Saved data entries

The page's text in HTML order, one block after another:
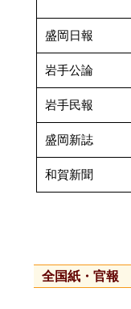
盛岡日報
岩手公論
岩手民報
盛岡新誌
和賀新聞
全国紙・官報
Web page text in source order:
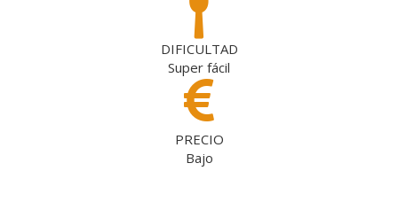
DIFICULTAD
Super fácil
PRECIO
Bajo
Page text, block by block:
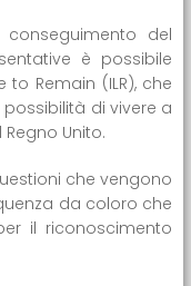
del
è possibile
to Remain (ILR), che
di vivere a
Unito.
che vengono
da coloro che
il riconoscimento
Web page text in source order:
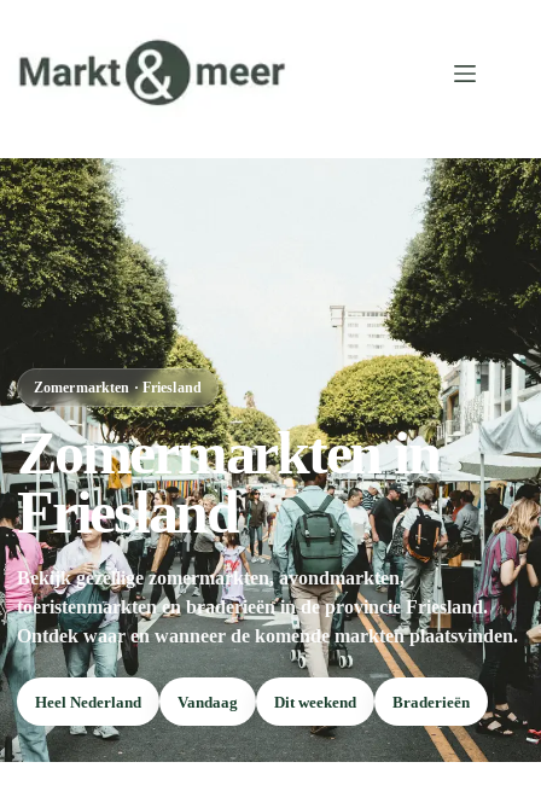
Zomermarkten · Friesland
Zomermarkten in
Friesland
Bekijk gezellige zomermarkten, avondmarkten,
toeristenmarkten en braderieën in de provincie Friesland.
Ontdek waar en wanneer de komende markten plaatsvinden.
Heel Nederland Vandaag Dit weekend Braderieën
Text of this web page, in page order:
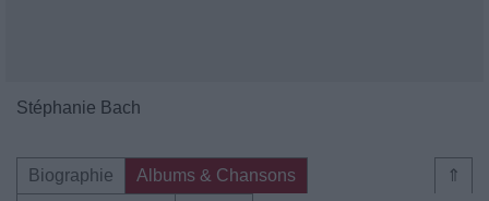
Stéphanie Bach
⇑
Biographie
Albums & Chansons
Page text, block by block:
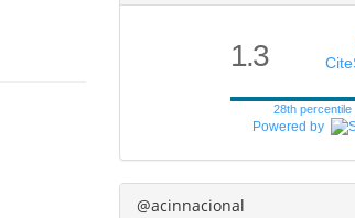
1.3
28th percentile
Powered by
@acinnacional
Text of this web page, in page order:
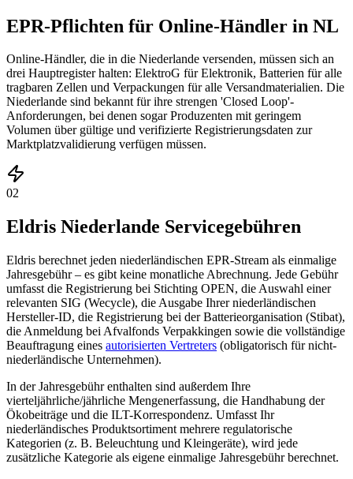
EPR-Pflichten für Online-Händler in NL
Online-Händler, die in die Niederlande versenden, müssen sich an
drei Hauptregister halten: ElektroG für Elektronik, Batterien für alle
tragbaren Zellen und Verpackungen für alle Versandmaterialien. Die
Niederlande sind bekannt für ihre strengen 'Closed Loop'-
Anforderungen, bei denen sogar Produzenten mit geringem
Volumen über gültige und verifizierte Registrierungsdaten zur
Marktplatzvalidierung verfügen müssen.
02
Eldris Niederlande Servicegebühren
Eldris berechnet jeden niederländischen EPR-Stream als einmalige
Jahresgebühr – es gibt keine monatliche Abrechnung. Jede Gebühr
umfasst die Registrierung bei Stichting OPEN, die Auswahl einer
relevanten SIG (Wecycle), die Ausgabe Ihrer niederländischen
Hersteller-ID, die Registrierung bei der Batterieorganisation (Stibat),
die Anmeldung bei Afvalfonds Verpakkingen sowie die vollständige
Beauftragung eines autorisierten Vertreters (obligatorisch für nicht-
niederländische Unternehmen).
In der Jahresgebühr enthalten sind außerdem Ihre
vierteljährliche/jährliche Mengenerfassung, die Handhabung der
Ökobeiträge und die ILT-Korrespondenz. Umfasst Ihr
niederländisches Produktsortiment mehrere regulatorische
Kategorien (z. B. Beleuchtung und Kleingeräte), wird jede
zusätzliche Kategorie als eigene einmalige Jahresgebühr berechnet.
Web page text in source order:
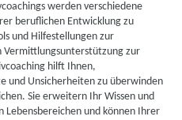
werden verschiedene
beruflichen Entwicklung zu
und Hilfestellungen zur
Vermittlungsunterstützung zur
hilft Ihnen,
und Unsicherheiten zu überwinden
Sie erweitern Ihr Wissen und
Lebensbereichen und können Ihrer
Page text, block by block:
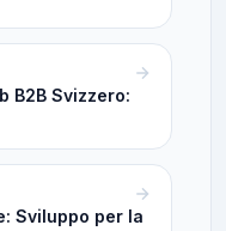
B2B Svizzero:
Sviluppo per la
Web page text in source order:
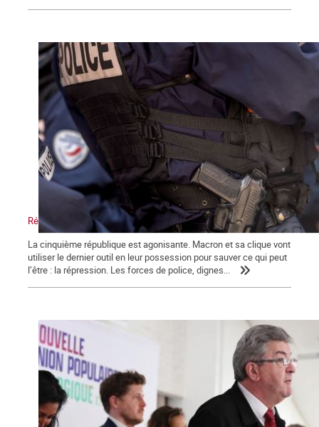
Répression, maître-mot de la macronie.
La cinquième république est agonisante. Macron et sa clique vont
utiliser le dernier outil en leur possession pour sauver ce qui peut
l’être : la répression. Les forces de police, dignes...
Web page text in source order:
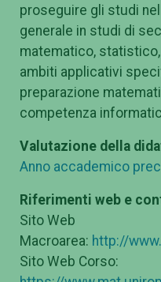
proseguire gli studi
generale in studi di
matematico,
ambiti applicativi
preparazione
competenza
Valutazione della
Anno accademico
Riferimenti web e
Sito Web
Macroarea: http://
Sito Web Corso:
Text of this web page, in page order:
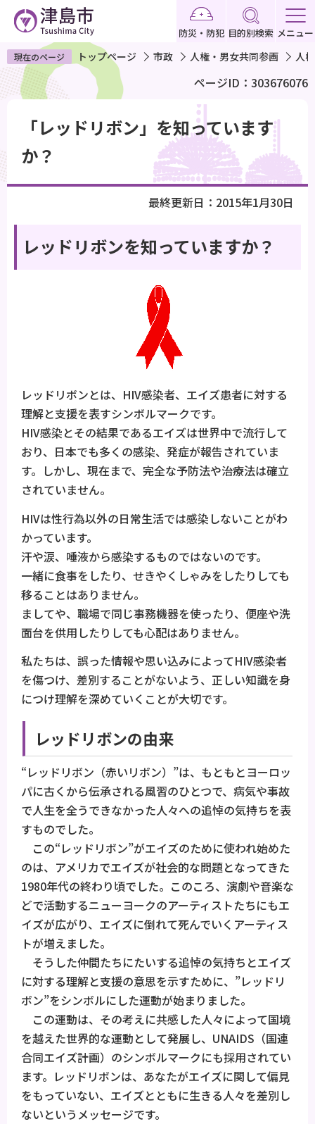
ペ
ー
ジ
で
す
防災・防犯 目的別検索 メニュー
現在のページ トップページ 市政 人権・男女共同参画 人
ページID：303676076
か
「レッドリボン」を知っています
か？
最終更新日：2015年1月30日
レッドリボンを知っていますか？
レッドリボンとは、HIV感染者、エイズ患者に対する
理解と支援を表すシンボルマークです。
HIV感染とその結果であるエイズは世界中で流行して
おり、日本でも多くの感染、発症が報告されていま
す。しかし、現在まで、完全な予防法や治療法は確立
されていません。
HIVは性行為以外の日常生活では感染しないことがわ
かっています。
汗や涙、唾液から感染するものではないのです。
一緒に食事をしたり、せきやくしゃみをしたりしても
移ることはありません。
ましてや、職場で同じ事務機器を使ったり、便座や洗
面台を供用したりしても心配はありません。
私たちは、誤った情報や思い込みによってHIV感染者
を傷つけ、差別することがないよう、正しい知識を身
につけ理解を深めていくことが大切です。
レッドリボンの由来
“レッドリボン（赤いリボン）”は、もともとヨーロッ
パに古くから伝承される風習のひとつで、病気や事故
で人生を全うできなかった人々への追悼の気持ちを表
すものでした。
この“レッドリボン”がエイズのために使われ始めた
のは、アメリカでエイズが社会的な問題となってきた
1980年代の終わり頃でした。このころ、演劇や音楽な
どで活動するニューヨークのアーティストたちにもエ
イズが広がり、エイズに倒れて死んでいくアーティス
トが増えました。
そうした仲間たちにたいする追悼の気持ちとエイズ
に対する理解と支援の意思を示すために、”レッドリ
ボン”をシンボルにした運動が始まりました。
この運動は、その考えに共感した人々によって国境
を越えた世界的な運動として発展し、UNAIDS（国連
合同エイズ計画）のシンボルマークにも採用されてい
ます。レッドリボンは、あなたがエイズに関して偏見
をもっていない、エイズとともに生きる人々を差別し
ないというメッセージです。
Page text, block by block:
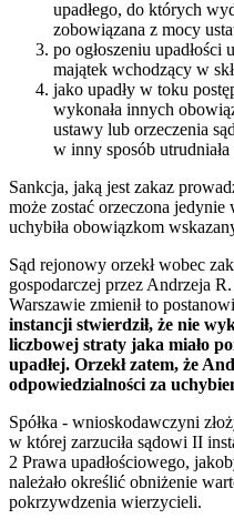
upadłego, do których
zobowiązana z mocy
po ogłoszeniu upadłości
majątek wchodzący w
jako upadły w toku
wykonała innych
ustawy lub orzeczenia
w inny sposób
Sankcja, jaką jest zakaz
może zostać orzeczona
uchybiła obowiązkom
Sąd rejonowy orzekł wobec
gospodarczej przez Andrzeja
Warszawie zmienił to
instancji stwierdził, że nie
liczbowej straty jaka miało
upadłej. Orzekł zatem, że
odpowiedzialności za
Spółka - wnioskodawczyni
w której zarzuciła sądowi II
2 Prawa upadłościowego,
należało określić obniżenie
pokrzywdzenia wierzycieli.
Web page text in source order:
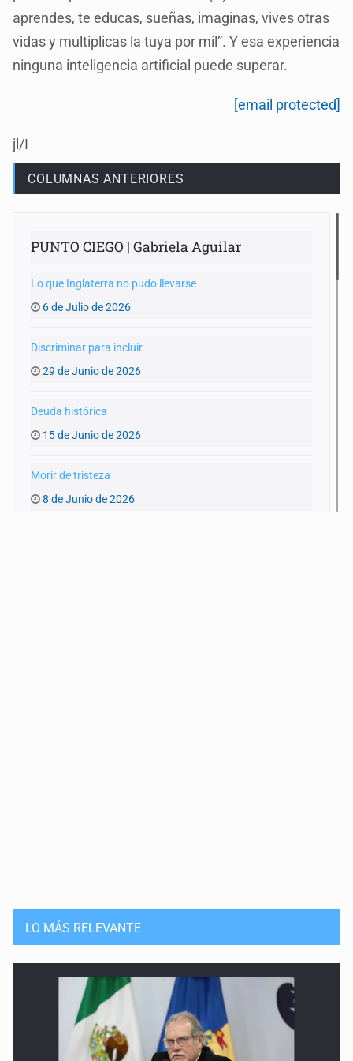
aprendes, te educas, sueñas, imaginas, vives otras
vidas y multiplicas la tuya por mil”. Y esa experiencia
ninguna inteligencia artificial puede superar.
[email protected]
jl/I
COLUMNAS ANTERIORES
PUNTO CIEGO | Gabriela Aguilar
Lo que Inglaterra no pudo llevarse
6 de Julio de 2026
Discriminar para incluir
29 de Junio de 2026
Deuda histórica
15 de Junio de 2026
Morir de tristeza
8 de Junio de 2026
Leer sin atención: la derrota silenciosa
20 de Abril de 2026
No es cuota, es historia
13 de Abril de 2026
La violencia que estamos criando
LO MÁS RELEVANTE
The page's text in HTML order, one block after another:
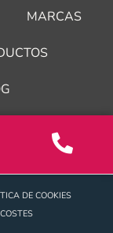
MARCAS
DE COOKIES
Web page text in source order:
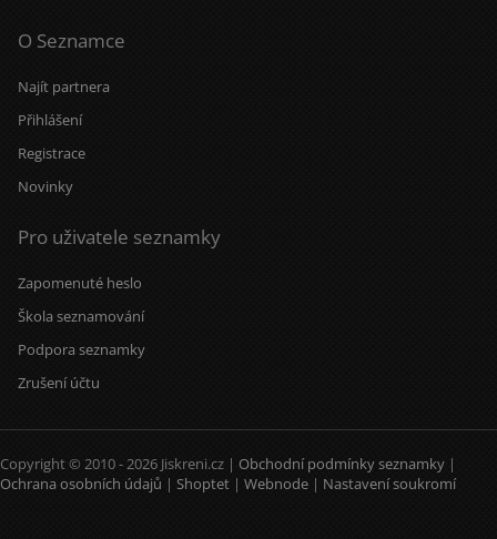
O Seznamce
Najít partnera
Přihlášení
Registrace
Novinky
Pro uživatele seznamky
Zapomenuté heslo
Škola seznamování
Podpora seznamky
Zrušení účtu
Copyright © 2010 - 2026 Jiskreni.cz | Obchodní podmínky seznamky |
Ochrana osobních údajů | Shoptet | Webnode | Nastavení soukromí
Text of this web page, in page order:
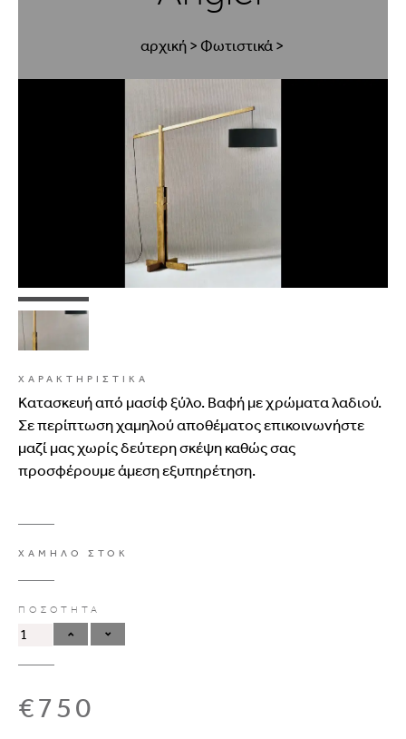
αρχική>Φωτιστικά>
ΧΑΡΑΚΤΗΡΙΣΤΙΚΑ
Κατασκευή από μασίφ ξύλο. Βαφή με χρώματα λαδιού.
Σε περίπτωση χαμηλού αποθέματος επικοινωνήστε
μαζί μας χωρίς δεύτερη σκέψη καθώς σας
προσφέρουμε άμεση εξυπηρέτηση.
ΧΑΜΗΛΟ ΣΤΟΚ
ΠΟΣΟΤΗΤΑ
€750
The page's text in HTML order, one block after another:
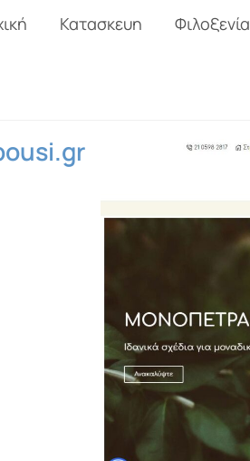
Κατασκευη Φιλοξενία
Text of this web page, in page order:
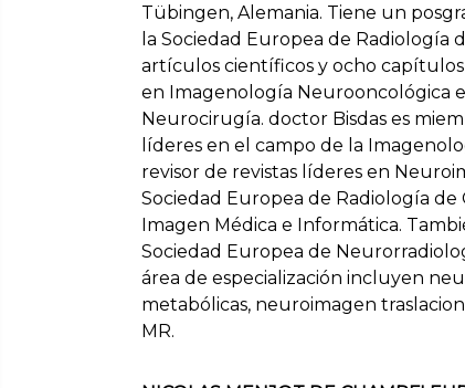
Tübingen, Alemania. Tiene un
la Sociedad Europea de Radiología
artículos científicos y ocho
en Imagenología Neurooncológica
Neurocirugía. doctor Bisdas es
líderes en el campo de la
revisor de revistas líderes en
Sociedad Europea de Radiología
Imagen Médica e Informática.
Sociedad Europea de
área de especialización incluyen
metabólicas, neuroimagen
MR.
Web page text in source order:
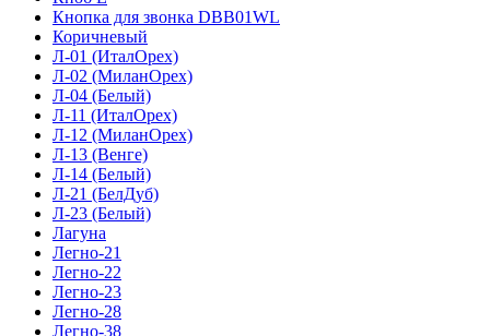
Кнопка для звонка DBB01WL
Коричневый
Л-01 (ИталОрех)
Л-02 (МиланОрех)
Л-04 (Белый)
Л-11 (ИталОрех)
Л-12 (МиланОрех)
Л-13 (Венге)
Л-14 (Белый)
Л-21 (БелДуб)
Л-23 (Белый)
Лагуна
Легно-21
Легно-22
Легно-23
Легно-28
Легно-38
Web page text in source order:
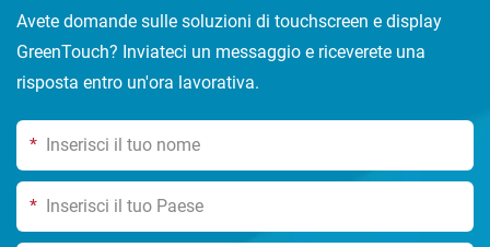
Avete domande sulle soluzioni di touchscreen e display
GreenTouch? Inviateci un messaggio e riceverete una
risposta entro un'ora lavorativa.
*
*
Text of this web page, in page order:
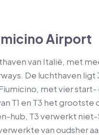
Airport
van Italië, met
De luchthaven ligt
met vier
T1 en T3 het grootste
hub, T3 verwerkt
van oudsher
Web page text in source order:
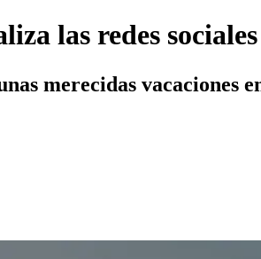
las redes
merecidas vacaciones
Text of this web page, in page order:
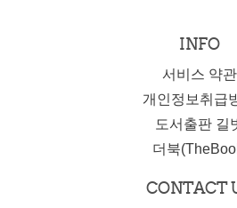
INFO
서비스 약관
개인정보취급
도서출판 길
더북
CONTACT
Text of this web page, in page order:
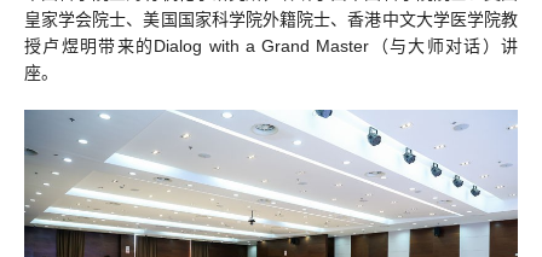
皇家学会院士、美国国家科学院外籍院士、香港中文大学医学院教
授卢煜明带来的Dialog with a Grand Master（与大师对话）讲
座。
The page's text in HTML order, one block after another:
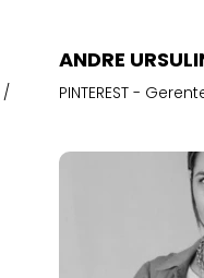
PINTEREST -
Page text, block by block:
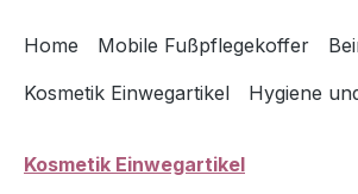
Home Mobile Fußpflegekoffer
Kosmetik Einwegartikel
Hygiene
Kosmetik Einwegartikel
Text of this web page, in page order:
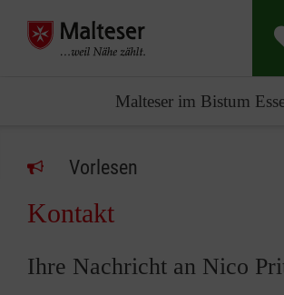
Malteser im Bistum
Vorlesen
Kontakt
Ihre Nachricht an Nico
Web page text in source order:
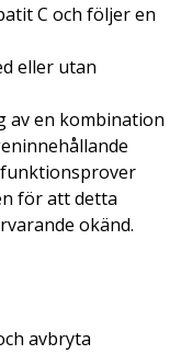
C och följer en
eller utan
av en kombination
för att detta
okänd.
avbryta
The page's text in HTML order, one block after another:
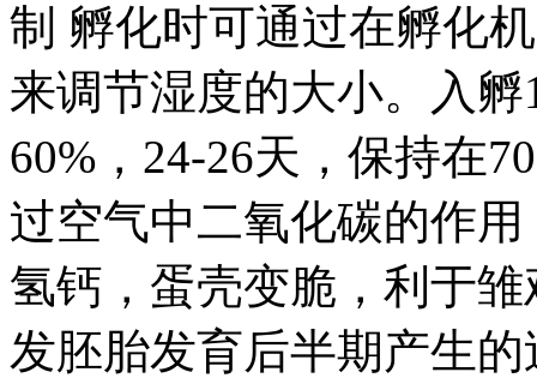
制 孵化时可通过在孵化
来调节湿度的大小。入
60%，24-26天，保持在
过空气中二氧化碳的作
氢钙，蛋壳变脆，利于
发胚胎发育后半期产生
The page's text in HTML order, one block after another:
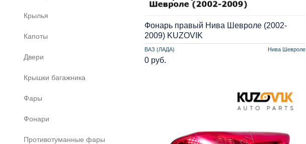
Крылья
Капоты
Двери
Крышки багажника
Фары
Фонари
Противотуманные фары
ВАЗ (ЛАДА) Нива Шевроле
Фонарь правый Нива Шевроле (2002-
2009) KUZOVIK
0 руб.
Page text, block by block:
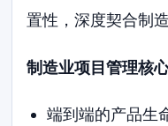
置性，深度契合制
制造业项目管理核
端到端的产品生
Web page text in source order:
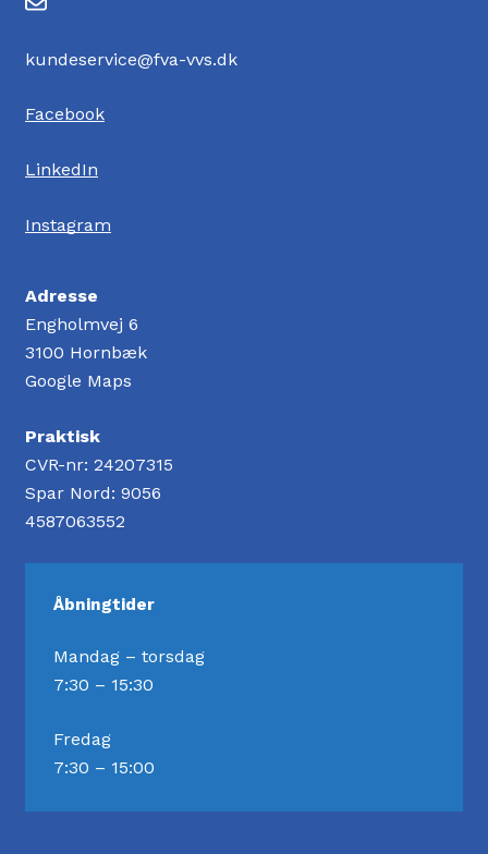
kundeservice@fva-vvs.dk
Facebook
LinkedIn
Instagram
Adresse
Engholmvej 6
3100 Hornbæk
Google Maps
Praktisk
CVR-nr: 24207315
Spar Nord: 9056
4587063552
Åbningtider
Mandag – torsdag
7:30 – 15:30
Fredag
7:30 – 15:00
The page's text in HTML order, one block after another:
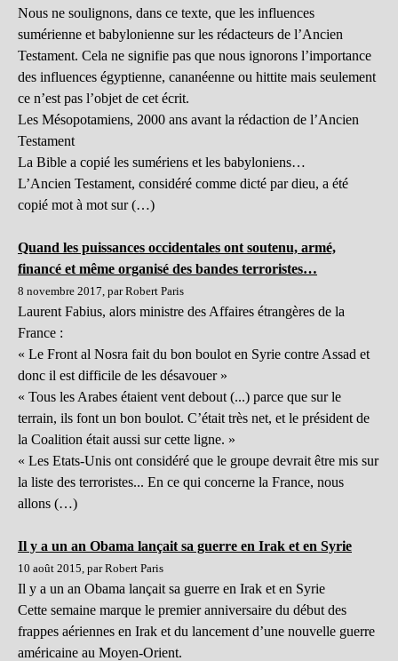
Nous ne soulignons, dans ce texte, que les influences
sumérienne et babylonienne sur les rédacteurs de l’Ancien
Testament. Cela ne signifie pas que nous ignorons l’importance
des influences égyptienne, cananéenne ou hittite mais seulement
ce n’est pas l’objet de cet écrit.
Les Mésopotamiens, 2000 ans avant la rédaction de l’Ancien
Testament
La Bible a copié les sumériens et les babyloniens…
L’Ancien Testament, considéré comme dicté par dieu, a été
copié mot à mot sur (…)
Quand les puissances occidentales ont soutenu, armé,
financé et même organisé des bandes terroristes…
8 novembre 2017, par Robert Paris
Laurent Fabius, alors ministre des Affaires étrangères de la
France :
« Le Front al Nosra fait du bon boulot en Syrie contre Assad et
donc il est difficile de les désavouer »
« Tous les Arabes étaient vent debout (...) parce que sur le
terrain, ils font un bon boulot. C’était très net, et le président de
la Coalition était aussi sur cette ligne. »
« Les Etats-Unis ont considéré que le groupe devrait être mis sur
la liste des terroristes... En ce qui concerne la France, nous
allons (…)
Il y a un an Obama lançait sa guerre en Irak et en Syrie
10 août 2015, par Robert Paris
Il y a un an Obama lançait sa guerre en Irak et en Syrie
Cette semaine marque le premier anniversaire du début des
frappes aériennes en Irak et du lancement d’une nouvelle guerre
américaine au Moyen-Orient.
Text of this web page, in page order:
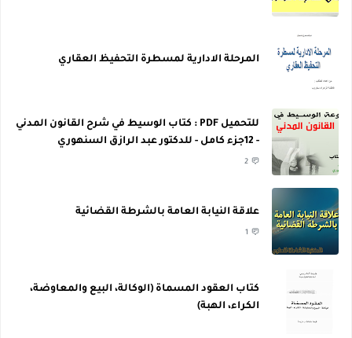
المرحلة الادارية لمسطرة التحفيظ العقاري
للتحميل PDF : كتاب الوسيط في شرح القانون المدني
- 12جزء كامل - للدكتور عبد الرازق السنهوري
2
علاقة النيابة العامة بالشرطة القضائية
1
كتاب العقود المسماة (الوكالة، البيع والمعاوضة،
الكراء، الهبة)

WHAT TO PRODUCE
Every line with "France" in it should be copied from the entries above.

ANSWER TO THE EXERCISE
France :
la liste des terroristes... En ce qui concerne la France, nous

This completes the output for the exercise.